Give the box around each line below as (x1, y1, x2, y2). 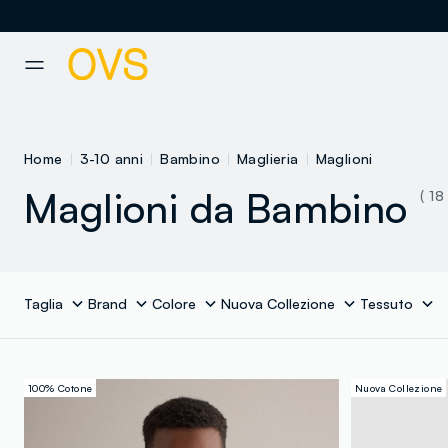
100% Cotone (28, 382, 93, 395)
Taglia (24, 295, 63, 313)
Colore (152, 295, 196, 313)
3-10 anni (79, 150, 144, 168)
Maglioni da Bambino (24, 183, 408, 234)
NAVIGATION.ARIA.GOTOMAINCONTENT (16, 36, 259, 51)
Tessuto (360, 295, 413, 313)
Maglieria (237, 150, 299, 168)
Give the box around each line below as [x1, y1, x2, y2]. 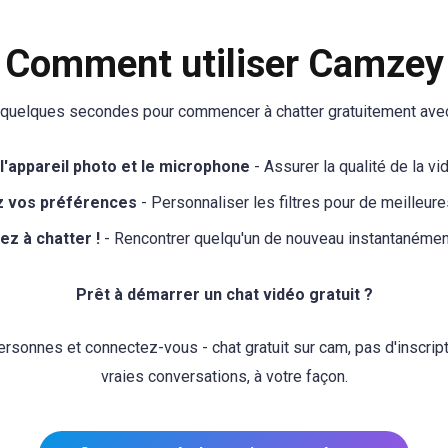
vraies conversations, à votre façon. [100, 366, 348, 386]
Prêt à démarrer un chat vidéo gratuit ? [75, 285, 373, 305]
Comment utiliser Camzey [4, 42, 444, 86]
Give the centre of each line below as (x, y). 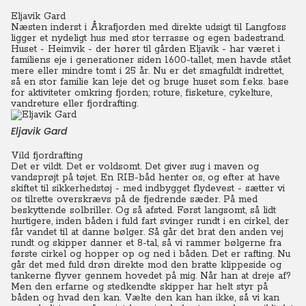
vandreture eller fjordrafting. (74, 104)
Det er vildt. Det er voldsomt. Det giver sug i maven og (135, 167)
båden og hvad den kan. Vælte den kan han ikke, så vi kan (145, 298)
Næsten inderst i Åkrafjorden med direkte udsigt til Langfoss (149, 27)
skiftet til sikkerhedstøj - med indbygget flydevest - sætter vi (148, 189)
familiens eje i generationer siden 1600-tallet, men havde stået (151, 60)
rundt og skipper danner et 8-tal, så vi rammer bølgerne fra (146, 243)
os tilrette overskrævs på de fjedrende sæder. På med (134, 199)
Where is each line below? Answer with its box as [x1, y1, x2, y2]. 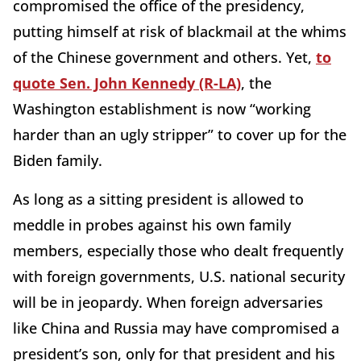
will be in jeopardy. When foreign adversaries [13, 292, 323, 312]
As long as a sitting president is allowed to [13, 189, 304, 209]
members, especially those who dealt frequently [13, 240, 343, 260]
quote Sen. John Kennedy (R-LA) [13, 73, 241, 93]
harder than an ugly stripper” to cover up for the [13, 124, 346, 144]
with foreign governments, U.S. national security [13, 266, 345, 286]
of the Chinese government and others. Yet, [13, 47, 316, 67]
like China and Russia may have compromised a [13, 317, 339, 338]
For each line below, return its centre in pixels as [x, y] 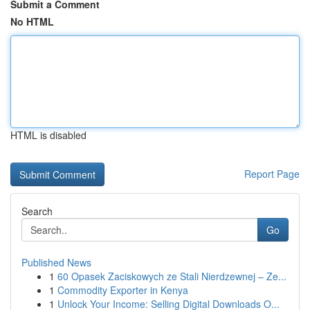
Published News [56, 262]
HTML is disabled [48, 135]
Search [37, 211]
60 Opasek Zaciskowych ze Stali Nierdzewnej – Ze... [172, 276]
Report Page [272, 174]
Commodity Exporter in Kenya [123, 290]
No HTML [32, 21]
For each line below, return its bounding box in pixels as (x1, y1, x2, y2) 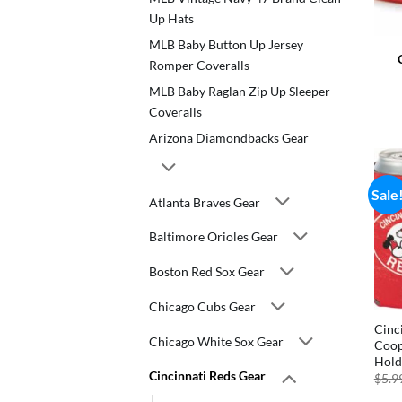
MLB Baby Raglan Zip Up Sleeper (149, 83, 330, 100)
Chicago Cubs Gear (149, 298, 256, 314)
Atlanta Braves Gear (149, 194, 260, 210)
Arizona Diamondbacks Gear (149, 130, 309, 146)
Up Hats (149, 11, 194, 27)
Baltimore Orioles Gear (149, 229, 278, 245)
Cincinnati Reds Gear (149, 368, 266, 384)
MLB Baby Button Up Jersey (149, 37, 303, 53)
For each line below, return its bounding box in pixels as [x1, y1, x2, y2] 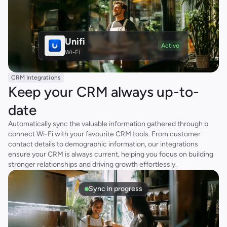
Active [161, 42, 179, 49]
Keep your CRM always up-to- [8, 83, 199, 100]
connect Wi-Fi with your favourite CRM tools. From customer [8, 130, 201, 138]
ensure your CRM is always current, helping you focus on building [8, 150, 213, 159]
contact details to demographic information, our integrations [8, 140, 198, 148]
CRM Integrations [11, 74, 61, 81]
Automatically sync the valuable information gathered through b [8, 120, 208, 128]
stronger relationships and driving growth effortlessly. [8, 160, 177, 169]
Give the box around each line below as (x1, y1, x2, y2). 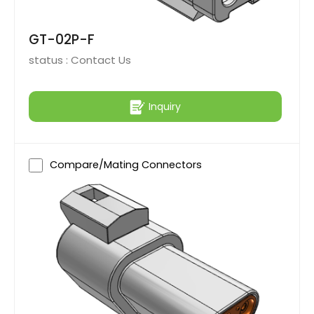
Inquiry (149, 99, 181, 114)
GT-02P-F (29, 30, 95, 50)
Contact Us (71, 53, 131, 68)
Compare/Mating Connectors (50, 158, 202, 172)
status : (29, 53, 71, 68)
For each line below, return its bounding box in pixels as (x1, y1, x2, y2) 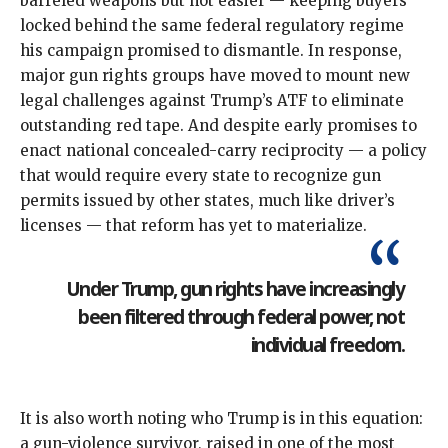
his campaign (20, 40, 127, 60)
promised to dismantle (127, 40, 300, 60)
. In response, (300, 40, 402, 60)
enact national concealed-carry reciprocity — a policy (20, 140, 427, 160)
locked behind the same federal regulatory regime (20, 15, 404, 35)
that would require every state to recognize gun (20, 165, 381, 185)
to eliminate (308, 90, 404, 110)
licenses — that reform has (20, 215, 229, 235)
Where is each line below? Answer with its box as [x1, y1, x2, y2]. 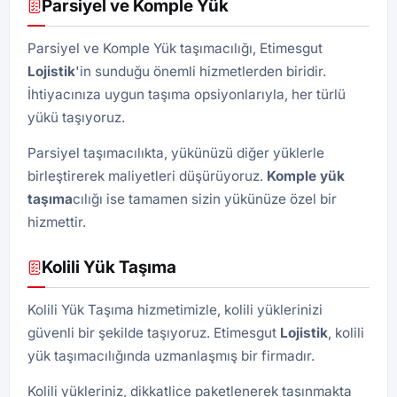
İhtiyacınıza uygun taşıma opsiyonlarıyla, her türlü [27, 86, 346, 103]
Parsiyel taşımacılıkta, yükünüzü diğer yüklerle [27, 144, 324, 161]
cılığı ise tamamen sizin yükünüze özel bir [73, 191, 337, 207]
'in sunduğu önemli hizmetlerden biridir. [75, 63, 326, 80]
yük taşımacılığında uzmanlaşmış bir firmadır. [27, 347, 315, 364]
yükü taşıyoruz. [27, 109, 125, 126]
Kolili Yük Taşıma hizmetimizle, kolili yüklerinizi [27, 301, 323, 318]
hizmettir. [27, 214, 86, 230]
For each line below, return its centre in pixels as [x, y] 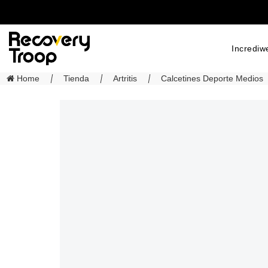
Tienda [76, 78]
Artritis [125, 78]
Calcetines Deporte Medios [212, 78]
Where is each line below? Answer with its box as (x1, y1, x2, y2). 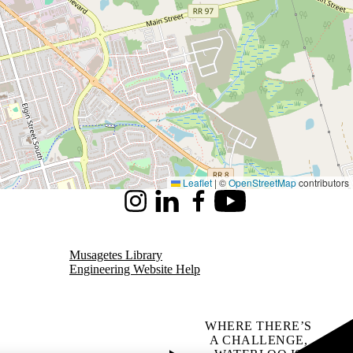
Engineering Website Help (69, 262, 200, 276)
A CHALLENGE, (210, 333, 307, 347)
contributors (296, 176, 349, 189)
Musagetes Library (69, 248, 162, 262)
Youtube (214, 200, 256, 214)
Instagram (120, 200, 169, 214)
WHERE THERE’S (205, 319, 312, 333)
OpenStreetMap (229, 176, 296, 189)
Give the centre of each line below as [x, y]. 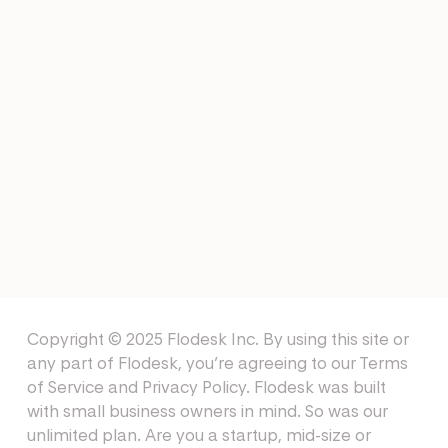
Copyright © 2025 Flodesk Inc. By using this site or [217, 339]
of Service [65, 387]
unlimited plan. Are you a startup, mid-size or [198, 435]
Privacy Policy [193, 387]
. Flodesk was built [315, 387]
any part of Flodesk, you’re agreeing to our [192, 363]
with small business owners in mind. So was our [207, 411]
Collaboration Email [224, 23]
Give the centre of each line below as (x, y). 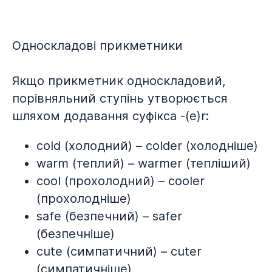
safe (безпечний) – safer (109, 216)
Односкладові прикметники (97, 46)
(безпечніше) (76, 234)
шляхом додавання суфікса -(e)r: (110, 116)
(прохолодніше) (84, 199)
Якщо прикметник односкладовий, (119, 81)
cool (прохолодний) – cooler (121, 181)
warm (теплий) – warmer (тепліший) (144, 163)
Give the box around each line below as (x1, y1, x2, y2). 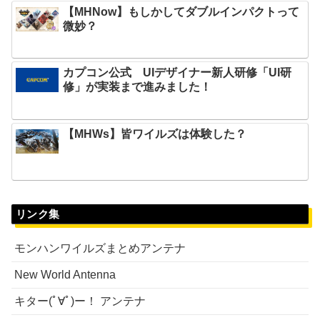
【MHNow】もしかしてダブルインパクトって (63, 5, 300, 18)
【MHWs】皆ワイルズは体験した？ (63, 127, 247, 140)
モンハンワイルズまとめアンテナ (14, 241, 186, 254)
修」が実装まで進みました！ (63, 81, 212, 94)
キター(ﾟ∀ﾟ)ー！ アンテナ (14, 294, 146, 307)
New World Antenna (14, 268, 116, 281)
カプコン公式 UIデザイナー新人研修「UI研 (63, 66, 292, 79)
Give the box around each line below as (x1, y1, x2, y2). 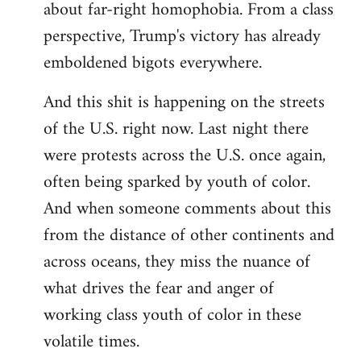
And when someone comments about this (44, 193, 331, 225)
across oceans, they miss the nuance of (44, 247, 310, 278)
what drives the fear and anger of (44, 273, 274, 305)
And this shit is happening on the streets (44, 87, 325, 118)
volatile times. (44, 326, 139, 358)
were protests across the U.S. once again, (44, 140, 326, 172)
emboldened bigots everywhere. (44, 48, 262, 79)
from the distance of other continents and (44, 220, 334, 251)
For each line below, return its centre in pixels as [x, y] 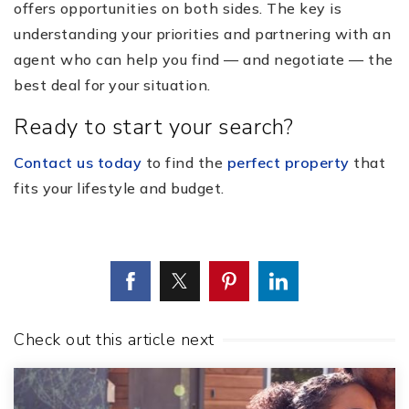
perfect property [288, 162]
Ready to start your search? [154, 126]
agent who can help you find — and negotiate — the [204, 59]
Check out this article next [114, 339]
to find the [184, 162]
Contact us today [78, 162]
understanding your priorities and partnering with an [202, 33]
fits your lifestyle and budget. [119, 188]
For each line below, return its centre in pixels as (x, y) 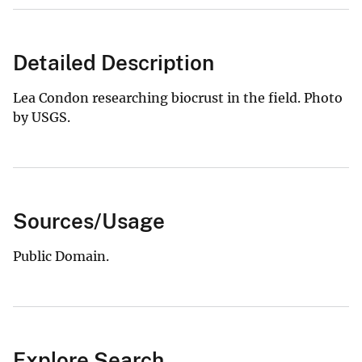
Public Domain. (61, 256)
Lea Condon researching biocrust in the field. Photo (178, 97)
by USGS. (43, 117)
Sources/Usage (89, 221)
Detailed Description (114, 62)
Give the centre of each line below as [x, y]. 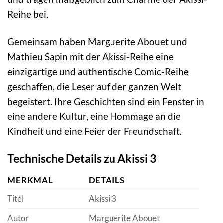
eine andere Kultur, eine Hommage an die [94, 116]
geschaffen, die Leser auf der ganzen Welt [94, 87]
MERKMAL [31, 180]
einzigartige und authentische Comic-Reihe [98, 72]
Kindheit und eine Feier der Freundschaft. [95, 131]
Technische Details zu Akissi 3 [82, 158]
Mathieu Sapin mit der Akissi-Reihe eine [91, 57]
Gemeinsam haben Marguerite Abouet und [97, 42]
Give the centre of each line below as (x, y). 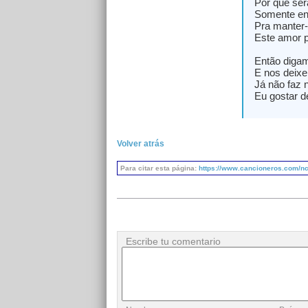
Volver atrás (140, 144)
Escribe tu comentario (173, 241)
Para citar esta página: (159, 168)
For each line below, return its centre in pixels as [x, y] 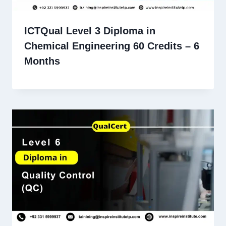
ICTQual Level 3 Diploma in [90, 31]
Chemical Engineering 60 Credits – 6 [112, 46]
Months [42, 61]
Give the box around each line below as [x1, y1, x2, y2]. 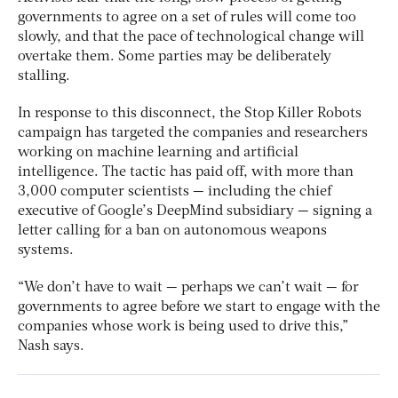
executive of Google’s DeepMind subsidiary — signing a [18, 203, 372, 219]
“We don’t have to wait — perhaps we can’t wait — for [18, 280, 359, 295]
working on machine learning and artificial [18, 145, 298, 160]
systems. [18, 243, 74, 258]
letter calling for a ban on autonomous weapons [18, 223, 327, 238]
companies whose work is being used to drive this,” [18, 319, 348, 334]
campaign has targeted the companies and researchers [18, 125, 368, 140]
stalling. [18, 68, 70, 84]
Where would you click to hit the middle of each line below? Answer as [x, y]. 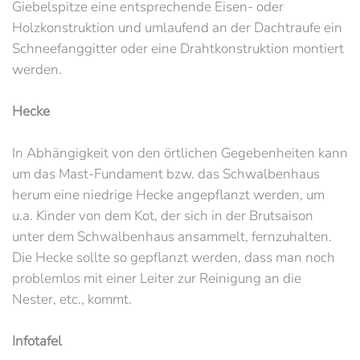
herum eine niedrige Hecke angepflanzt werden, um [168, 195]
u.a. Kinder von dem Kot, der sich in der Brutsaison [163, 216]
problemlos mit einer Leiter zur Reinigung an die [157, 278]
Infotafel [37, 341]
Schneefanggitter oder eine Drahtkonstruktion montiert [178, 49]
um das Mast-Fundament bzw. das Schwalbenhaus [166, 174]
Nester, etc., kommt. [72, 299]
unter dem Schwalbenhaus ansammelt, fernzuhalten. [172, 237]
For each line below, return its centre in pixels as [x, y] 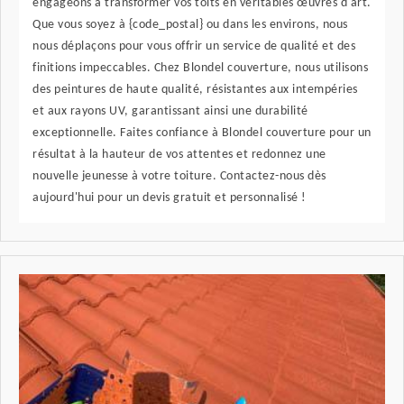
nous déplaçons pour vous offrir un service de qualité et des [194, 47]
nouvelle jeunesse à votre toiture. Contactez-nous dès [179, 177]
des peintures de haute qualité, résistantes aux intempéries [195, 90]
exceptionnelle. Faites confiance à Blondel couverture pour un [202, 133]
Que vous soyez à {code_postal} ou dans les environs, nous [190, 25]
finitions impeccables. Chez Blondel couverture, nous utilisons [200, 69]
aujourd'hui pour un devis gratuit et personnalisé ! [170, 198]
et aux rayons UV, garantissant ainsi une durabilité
------------------------------------------------------------------------
== ABOUT THIS EXERCISE ==
Transcribe exactly the lines above, beginning at the one with "campaign has targeted" and going up to and including the one with "unter dem Schwalbenhaus". Pictures do not belong in the copy.

== ANSWER SECTION ==
campaign has targeted the companies and researchers [18, 125, 368, 140]
stalling. [18, 68, 70, 84]
Where would you click to hit the middle of each line below? Answer as [x, y]. 
herum eine niedrige Hecke angepflanzt werden, um [168, 195]
u.a. Kinder von dem Kot, der sich in der Brutsaison [163, 216]
problemlos mit einer Leiter zur Reinigung an die [157, 278]
Infotafel [37, 341]
Schneefanggitter oder eine Drahtkonstruktion montiert [178, 49]
um das Mast-Fundament bzw. das Schwalbenhaus [166, 174]
Nester, etc., kommt. [72, 299]
unter dem Schwalbenhaus ansammelt, fernzuhalten. [172, 237]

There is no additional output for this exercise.